– Вы обвиняетесь в том, что насильственно лишили жизни отставного надворного советника Власова и его прислугу, мещанку Семенидову, в его квартире в Гродненском переулке, – дождавшись, пока Ландсберг заберется в экипаж, произнес Путилин.
– Какая чепуха! – фыркнул было один из встретивших офицеров. Второй сжал ему локоть. Ландсберг хотел что-то сказать и даже приостановился, но потом махнул рукой и отвернулся.
Сыщиков, ехавших на пролетках следом за арестованным, на территорию батальона и в казармы не допустили. Путилина, шедшего чуть позади Ландсберга, в приемной полковника Кильдишева мягко придержали за локоть.
– Господин полковник желает побеседовать с прапорщиком фон Ландсбергом с глазу на глазу, – произнес над ухом Путилина адъютант командира с погонами подпоручика.
Второй раз за локоть начальника Сыскной полиции мягко придержали, когда Ландсберг через несколько минут вышел из кабинета полковника и в сопровождении двух офицеров направился к выходу.

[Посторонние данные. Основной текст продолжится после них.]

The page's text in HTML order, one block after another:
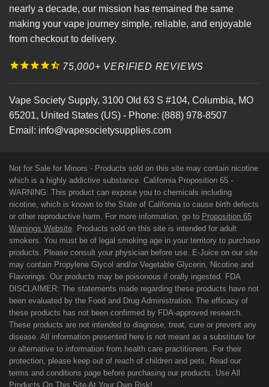
nearly a decade, our mission has remained the same
making your vape journey simple, reliable, and enjoyable
from checkout to delivery.
75,000+ VERIFIED REVIEWS
Vape Society Supply, 3100 Old 63 S #104, Columbia, MO
65201, United States (US) - Phone: (888) 978-8507
Email: info@vapesocietysupplies.com
Not for Sale for Minors - Products sold on this site may contain nicotine
which is a highly addictive substance. California Proposition 65 -
WARNING: This product can expose you to chemicals including
nicotine, which is known to the State of California to cause birth defects
or other reproductive harm. For more information, go to Proposition 65
Warnings Website. Products sold on this site is intended for adult
smokers. You must be of legal smoking age in your territory to purchase
products. Please consult your physician before use. E-Juice on our site
may contain Propylene Glycol and/or Vegetable Glycerin, Nicotine and
Flavorings. Our products may be poisonous if orally ingested. FDA
DISCLAIMER: The statements made regarding these products have not
been evaluated by the Food and Drug Administration. The efficacy of
these products has not been confirmed by FDA-approved research.
These products are not intended to diagnose, treat, cure or prevent any
disease. All information presented here is not meant as a substitute for
or alternative to information from health care practitioners. For their
protection, please keep out of reach of children and pets. Read our
terms and conditions page before purchasing our products. Use All
Products On This Site At Your Own Risk!

– Соблаговолите подождать, ваше превосходительство! Прапорщик Ландсберг исполняет… исполнял, пардон, в батальоне должность финансового делопроизводителя. И на время полицейского дознания должен сдать дела, – так же тихо проговорил подпоручик, всем своим видом выказывая вздорность каких-то там полицейских дознаний. – И не извольте беспокоиться: господин фон Ландсберг никуда не убежит. Полковник Кильдишев поручается в этом своим честным словом. Или вы там у себя, в полиции, не верите в честное слово князя и боевого офицера?
Подпоручик явно нарывался на скандал, но Путилин счет за благо промолчать. Должность его соответствовала генеральской, старше его по чину здесь не было никого, включая командира батальона. Можно, конечно, было поставить это мальчишку-адъютанта на место, но к чему, зачем? Неприязнь же и даже ненависть строевых офицеров к полицейскому сословию была общеизвестной. И никакой скандал этого не изменит!

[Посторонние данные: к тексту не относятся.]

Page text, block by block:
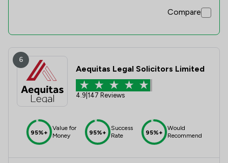
Compare
6
Aequitas Legal Solicitors Limited
4.9 147 Reviews
95%+
Value for
Money
95%+
Success
Rate
95%+
Would
Recommend

Путилин пожал плечами и снова опустился на диван, демонстративно глянув при этом на часы. Пусть мальчишки хорохорятся, решил он. Пусть – главное, Путилин был отчего-то уверен в том, что стреляться Ландсберг не станет. Хотя – в этом начальник сыска был также убежден – такую возможность ему непременно предоставят.

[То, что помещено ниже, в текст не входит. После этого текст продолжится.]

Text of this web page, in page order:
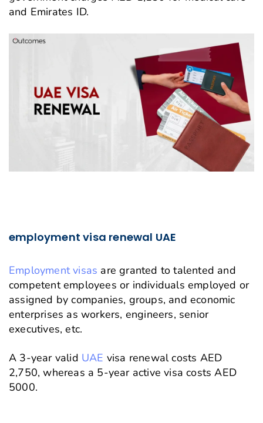
and Emirates ID.
employment visa renewal UAE
Employment visas are granted to talented and
competent employees or individuals employed or
assigned by companies, groups, and economic
enterprises as workers, engineers, senior
executives, etc.
A 3-year valid UAE visa renewal costs AED
2,750, whereas a 5-year active visa costs AED
5000.

Так оно и вышло. Спустя четверть часа Ландсберг вернулся в приемную бледным до синевы – но сохраняя спокойствие. Лишь дрожащие пальцы говорили о том, что ему только что пришлось сделать трудный выбор.
Вернулся новый открыватель столицы в свой Басков переулок на извозчике – «ваньке», нанятом за 25 копеек. Это, конечно, было мотовство, пенял себе Карл. Да, мотовство – но как иначе, скажите на милость, доставить на квартиру будильник, глобус, большущий куль мятных пряников, проданных земляку немцем-кондитером из Ковенской губернии со скидкой, а также бумагу, тетради и банку с ваксой для сапог?